*** Opening of PROVIDED INFORMATION ***

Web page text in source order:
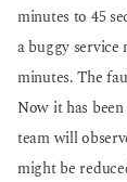
minutes to 45
a buggy service
minutes. The
Now it has
team will
might be
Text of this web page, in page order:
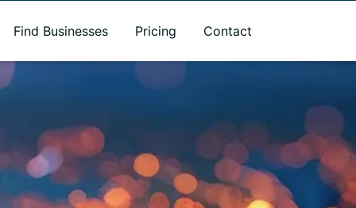
Find Businesses Pricing Contact
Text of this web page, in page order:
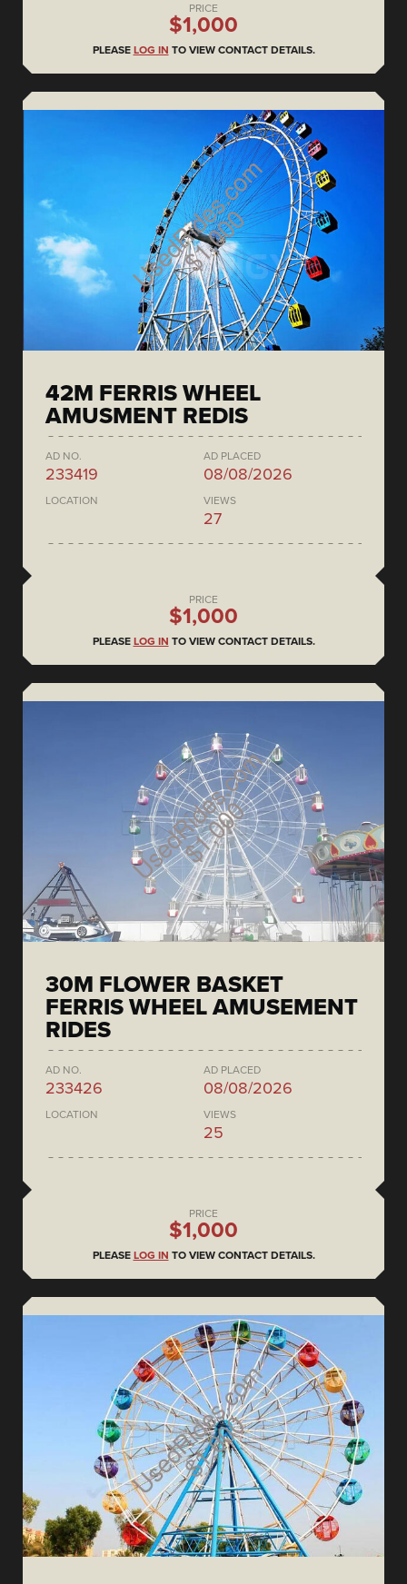
PRICE
$1,000
PLEASE LOG IN TO VIEW CONTACT DETAILS.
42M FERRIS WHEEL
AMUSMENT REDIS
AD NO.
233419
AD PLACED
08/08/2026
LOCATION VIEWS
27
PRICE
$1,000
PLEASE LOG IN TO VIEW CONTACT DETAILS.
30M FLOWER BASKET
FERRIS WHEEL AMUSEMENT
RIDES
AD NO.
233426
AD PLACED
08/08/2026
LOCATION VIEWS
25
PRICE
$1,000
PLEASE LOG IN TO VIEW CONTACT DETAILS.
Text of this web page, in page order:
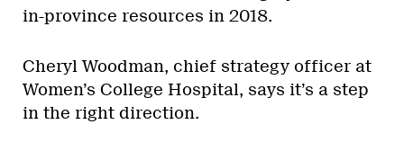
in-province resources in 2018.
Cheryl Woodman, chief strategy officer at
Women’s College Hospital, says it’s a step
in the right direction.
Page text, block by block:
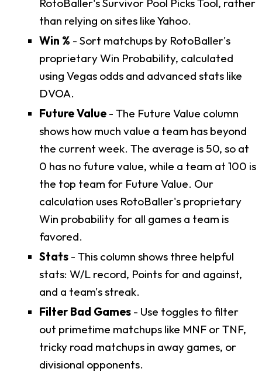
than relying on sites like Yahoo.
Win % - Sort matchups by RotoBaller's
proprietary Win Probability, calculated
using Vegas odds and advanced stats like
DVOA.
Future Value - The Future Value column
shows how much value a team has beyond
the current week. The average is 50, so at
0 has no future value, while a team at 100 is
the top team for Future Value. Our
calculation uses RotoBaller's proprietary
Win probability for all games a team is
favored.
Stats - This column shows three helpful
stats: W/L record, Points for and against,
and a team's streak.
Filter Bad Games - Use toggles to filter
out primetime matchups like MNF or TNF,
tricky road matchups in away games, or
divisional opponents.
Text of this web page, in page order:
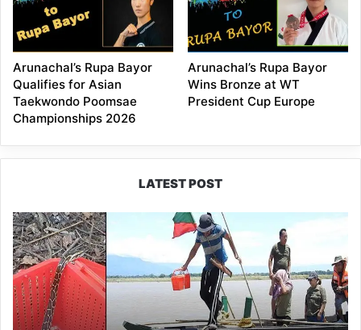
Arunachal’s Rupa Bayor
Qualifies for Asian
Taekwondo Poomsae
Championships 2026
Arunachal’s Rupa Bayor
Wins Bronze at WT
President Cup Europe
LATEST POST
Silluk
Villagers
Save
Python,
Urge
Protection
of
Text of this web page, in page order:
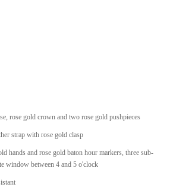
rose gold crown and two rose gold pushpieces
strap with rose gold clasp
hands and rose gold baton hour markers, three sub-
window between 4 and 5 o'clock
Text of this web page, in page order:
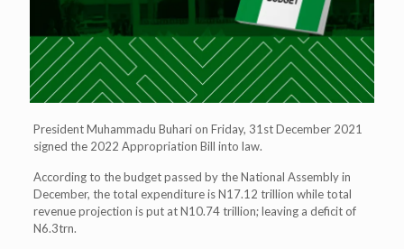
President Muhammadu Buhari on Friday, 31st December 2021
signed the 2022 Appropriation Bill into law.
According to the budget passed by the National Assembly in
December, the total expenditure is N17.12 trillion while total
revenue projection is put at N10.74 trillion; leaving a deficit of
N6.3trn.
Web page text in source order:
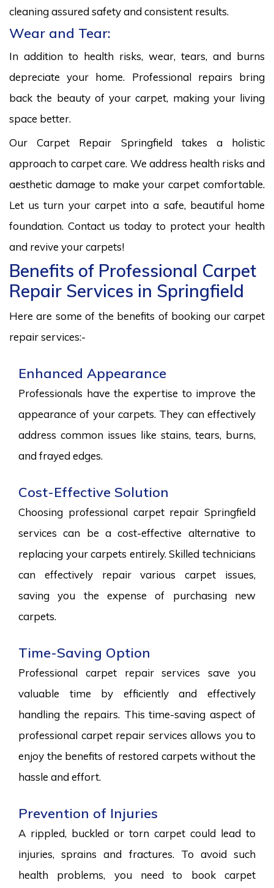
cleaning assured safety and consistent results.
Wear and Tear:
In addition to health risks, wear, tears, and burns
depreciate your home. Professional repairs bring
back the beauty of your carpet, making your living
space better.
Our Carpet Repair Springfield takes a holistic
approach to carpet care. We address health risks and
aesthetic damage to make your carpet comfortable.
Let us turn your carpet into a safe, beautiful home
foundation. Contact us today to protect your health
and revive your carpets!
Benefits of Professional Carpet
Repair Services in Springfield
Here are some of the benefits of booking our carpet
repair services:-
Enhanced Appearance
Professionals have the expertise to improve the
appearance of your carpets. They can effectively
address common issues like stains, tears, burns,
and frayed edges.
Cost-Effective Solution
Choosing professional carpet repair Springfield
services can be a cost-effective alternative to
replacing your carpets entirely. Skilled technicians
can effectively repair various carpet issues,
saving you the expense of purchasing new
carpets.
Time-Saving Option
Professional carpet repair services save you
valuable time by efficiently and effectively
handling the repairs. This time-saving aspect of
professional carpet repair services allows you to
enjoy the benefits of restored carpets without the
hassle and effort.
Prevention of Injuries
A rippled, buckled or torn carpet could lead to
injuries, sprains and fractures. To avoid such
health problems, you need to book carpet
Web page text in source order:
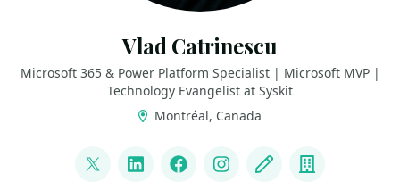
Vlad Catrinescu
Microsoft 365 & Power Platform Specialist | Microsoft MVP |
Technology Evangelist at Syskit
Montréal, Canada
@vladcatrinescu
LinkedInFacebookInstagram
Blog Company
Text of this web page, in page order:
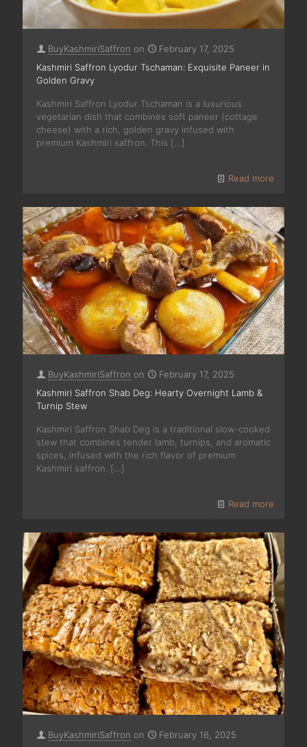
BuyKashmiriSaffron on
February 17, 2025
Kashmiri Saffron Lyodur Tschaman: Exquisite Paneer in
Golden Gravy
Kashmiri Saffron Lyodur Tschaman is a luxurious
vegetarian dish that combines soft paneer (cottage
cheese) with a rich, golden gravy infused with
premium Kashmiri saffron. This […]
Read more
BuyKashmiriSaffron on
February 17, 2025
Kashmiri Saffron Shab Deg: Hearty Overnight Lamb &
Turnip Stew
Kashmiri Saffron Shab Deg is a traditional slow-cooked
stew that combines tender lamb, turnips, and aromatic
spices, infused with the rich flavor of premium
Kashmiri saffron. […]
Read more
BuyKashmiriSaffron on
February 16, 2025
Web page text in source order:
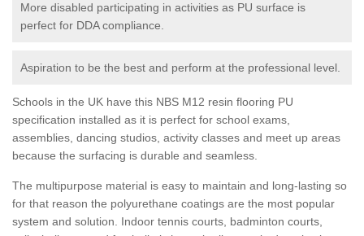
More disabled participating in activities as PU surface is
perfect for DDA compliance.
Aspiration to be the best and perform at the professional level.
Schools in the UK have this NBS M12 resin flooring PU
specification installed as it is perfect for school exams,
assemblies, dancing studios, activity classes and meet up areas
because the surfacing is durable and seamless.
The multipurpose material is easy to maintain and long-lasting so
for that reason the polyurethane coatings are the most popular
system and solution. Indoor tennis courts, badminton courts,

*** Close of PROVIDED INFORMATION ***

TASK STATEMENT -> For the word "trillion", find all matching lines in the entries above and copy them out.

WRITTEN RESPONSE ->
December, the total expenditure is N17.12 trillion while total
revenue projection is put at N10.74 trillion; leaving a deficit of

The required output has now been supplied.